Boxplots represent the median and IQR of the data, cross symbols represent outlier values and each whisker extends to the most extreme data point that is not an outlier. ∗ represents significant differences p < 0.05 between boxplot groups as determined by an independent t-test. ∗∗ represents significant differences p < 0.05 between boxplot groups as determined by Wilcoxon rank-sum test. ○ represents significant differences p < 0.05 between sensor glucose as determined by a Wilcoxon rank-sum test.
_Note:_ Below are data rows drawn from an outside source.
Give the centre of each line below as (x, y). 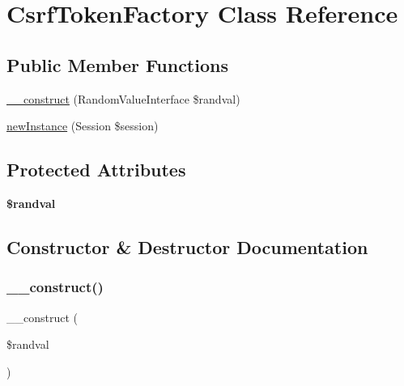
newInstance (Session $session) (83, 126)
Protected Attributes (96, 170)
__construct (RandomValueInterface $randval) (123, 98)
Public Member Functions (117, 64)
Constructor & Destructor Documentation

(A) The slope of glucose during aerobic exercise is significantly steeper in participants with higher aerobic fitness (n = 88 observations collected from 11 participants) than participants with lower aerobic fitness (n = 70 observations collected from nine participants) (average trend −2.2 mg/dL/min vs −1.8 mg/dL/min, p = 0.03).

(B) The minimum glucose measured during aerobic exercise is significantly lower in participants with higher aerobic fitness (n = 88 observations collected from 11 participants) than in participants with lower aerobic fitness (n = 70 observations collected from nine participants) (average minimum glucose 75.9 mg/dL vs 103.1 mg/dL, p = 4.7 × 10⁻⁹).

(C) The minimum glucose measured by CGM in the 4-h following the start of aerobic exercise is significantly lower in participants with higher aerobic fitness (n = 88 observations collected from 11 participants) than in participants with lower aerobic fitness (n = 70 observations collected from nine participants) and (average minimum glucose 70.4 mg/dL vs 85.4 mg/dL, p = 3.3 × 10⁻⁵).

(D) IQR of sensor glucose obtained from participants during in-clinic study days 1 and 4. Participants with higher aerobic fitness exhibit significantly lower glucose during activities of daily living and aerobic exercise, and in the nighttime following exercise (p < 0.05). The lower aerobic fitness group is represented by gray area (n = 72 sensor traces collected from nine participants). The higher aerobic fitness group is represented by magenta area (n = 88 sensor traces collected from 11 participants). During the in-clinic exercise study visits, activities of daily living were performed starting at 10 a.m., and exercise at 70% VO₂max was performed at 2 p.m. The number of sensor traces from 9 p.m.–12 a.m. is lower for both groups (lower fitness, n = 36, higher fitness, n = 44), representing data only from study day 1, whereas participants exited the clinical study on day 4 and overnight sensor data is therefore not available.

(E) IQR of sensor glucose across the entire 4-day study. The lower aerobic fitness group is represented by gray area (n = 36 sensor traces collected from nine participants). The higher aerobic fitness group is represented by magenta area (n = 44 sensor traces collected from 11 participants).